U.S. sought Russia’s help to free journalist Austin Tice in Trump’s first term, ex-envoy says

Washington — U.S. officials sought help from Russia during President Trump’s first term to secure the release of journalist Austin Tice after intelligence indicated that the Marine veteran was likely still alive but numerous leads and a hefty reward hadn’t helped locate him.

Robert O’Brien, who was a hostage negotiator for the administration at the time and later became Mr. Trump’s national security adviser, asked Nikolai Patrushev, the Russian national security adviser, if Russia could use its pull with then-Syrian leader Bashar al-Assad to free Tice. 

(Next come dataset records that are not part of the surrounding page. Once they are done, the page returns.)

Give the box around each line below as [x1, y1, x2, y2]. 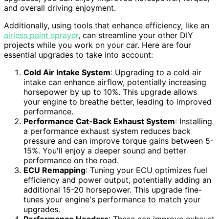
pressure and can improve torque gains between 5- [23, 136, 214, 146]
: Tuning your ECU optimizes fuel [86, 165, 207, 175]
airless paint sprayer [4, 30, 78, 41]
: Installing [175, 116, 212, 127]
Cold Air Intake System [23, 67, 110, 78]
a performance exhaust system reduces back [23, 126, 191, 136]
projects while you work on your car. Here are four [4, 40, 191, 50]
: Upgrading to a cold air [110, 67, 201, 78]

“The Russians had long been one of Assad’s patrons, and in fact the dictator substantially owed the survival of his regime to Russian military intervention in the civil war in 2015,” O’Brien wrote in a new book, which includes previously unreported details on multiple attempts to track down Tice. 

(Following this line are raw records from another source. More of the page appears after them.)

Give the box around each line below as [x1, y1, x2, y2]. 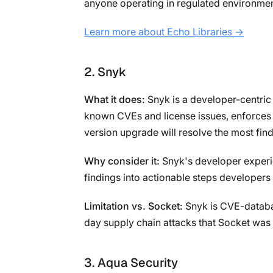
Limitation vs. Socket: [84, 199, 183, 212]
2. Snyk [84, 63, 126, 80]
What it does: [84, 93, 145, 105]
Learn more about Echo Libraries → [84, 25, 244, 38]
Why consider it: [84, 154, 160, 167]
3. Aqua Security [84, 254, 181, 271]
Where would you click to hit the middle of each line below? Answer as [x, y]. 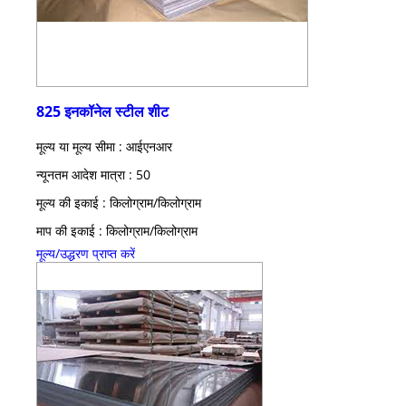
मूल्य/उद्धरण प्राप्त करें [86, 253]
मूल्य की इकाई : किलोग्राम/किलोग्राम [119, 202]
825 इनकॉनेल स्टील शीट [102, 111]
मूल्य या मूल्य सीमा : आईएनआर [104, 146]
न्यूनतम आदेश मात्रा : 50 [93, 174]
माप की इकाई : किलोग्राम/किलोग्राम [117, 230]

Patrushev agreed, O’Brien wrote. But “even Assad’s allies ran into a brick wall,” according to an advance copy of the book that has been circulating inside the Trump administration in digital form and was obtained by CBS News.

Tice, a freelance journalist, disappeared in August 2012 while reporting on the Syrian civil war. Weeks later, a short video appeared online that showed a distressed Tice blindfolded with his apparent captors. It was the last time he was seen.

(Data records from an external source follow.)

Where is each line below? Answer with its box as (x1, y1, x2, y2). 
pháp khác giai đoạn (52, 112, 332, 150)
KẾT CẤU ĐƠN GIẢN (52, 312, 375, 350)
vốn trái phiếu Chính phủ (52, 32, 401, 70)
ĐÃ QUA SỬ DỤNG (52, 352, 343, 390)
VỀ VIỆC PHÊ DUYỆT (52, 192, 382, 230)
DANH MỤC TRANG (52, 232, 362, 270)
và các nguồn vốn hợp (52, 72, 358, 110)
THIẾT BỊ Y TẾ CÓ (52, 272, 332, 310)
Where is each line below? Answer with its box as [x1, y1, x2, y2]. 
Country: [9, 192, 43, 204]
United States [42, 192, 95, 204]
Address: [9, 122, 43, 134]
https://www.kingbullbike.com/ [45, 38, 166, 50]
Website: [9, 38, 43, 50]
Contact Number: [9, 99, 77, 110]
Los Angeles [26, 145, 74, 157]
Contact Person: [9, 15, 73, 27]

Kash Patel, actor Sean Penn, the Vatican, the king of Jordan, Czech officials, various Gulf states and a Lebanese businessman who claimed he’d met with Tice in person also tried to chase potential leads or backchannel with the murderous Assad regime, with whom the U.S. did not have official diplomatic ties, O’Brien said.

In the fall of 2020, O’Brien sent two U.S. officials to Syria to meet with the country’s head of intelligence: Patel, then the National Security Council’s senior director for counterterrorism, and Roger Carstens, O’Brien’s successor as special presidential envoy for hostage affairs.

“There was no unanimity within the Trump Administration on the wisdom of this tactic,” O’Brien wrote. 

Then-Secretary of State Mike Pompeo had a strong concern about the risk that the American officials would be kidnapped, and also wanted to maintain a hard line on Assad through diplomatic and economic sanctions, O’Brien wrote.

Pompeo arranged with U.S. Central Command to have armed drones and overhead satellites moved into place to monitor and protect Patel and Carstens while they were in Damascus to meet with Ali Mamlouk, the intelligence chief.

It was a risky overland drive from Beirut to Damascus, but “again, despite their best efforts, Kash and Roger could not procure Austin’s release.” 

Penn, who used his Hollywood celebrity status to aid wrongfully detained Americans, called O’Brien in 2019 to tell him about an encounter he’d had at a fundraiser in Los Angeles. Penn said a Lebanese businessman with contacts with the Assad regime claimed that he had just seen Tice in Syria at a meeting orchestrated by the regime to signal the kidnapped reporter was very much alive.

O’Brien met with Penn and the businessman, Elias Kwaham, to strategize how the pair could act as intermediaries with the regime. “But the hoped-for connections never materialized,” O’Brien wrote. 

Although Jordan didn’t have good relations with the Assad regime, O’Brien theorized that one of the Syrian refugees the country hosted might know something about Tice.

He caught up with Jordan’s king, Abdullah II, at a counterterrorism conference in Napa Valley, California. The king was “gracious, knowledgeable about the Tice case, and receptive of some additional case details. He promised to task his security services to look for new leads, although he expressed concern that we had not received proof of life for several years,” O’Brien wrote. 

The Vatican, which has one of the world’s most expansive diplomatic footprints, including inside Syria, hosted a dinner where O’Brien connected with a prominent Lebanese businessman who had grown up with Assad.

“He eventually reached out to Assad, who told him that if the Americans wanted Tice back,” O’Brien wrote, “they shouldn’t go about it in such a secretive way.”

The CIA changed its assessment of Tice’s case in 2024 to indicate, with low confidence, that he was likely dead.

O’Brien said the first Trump administration recovered 55 Americans from 24 countries without concessions. More than 80 have been recovered so far during the president’s second term.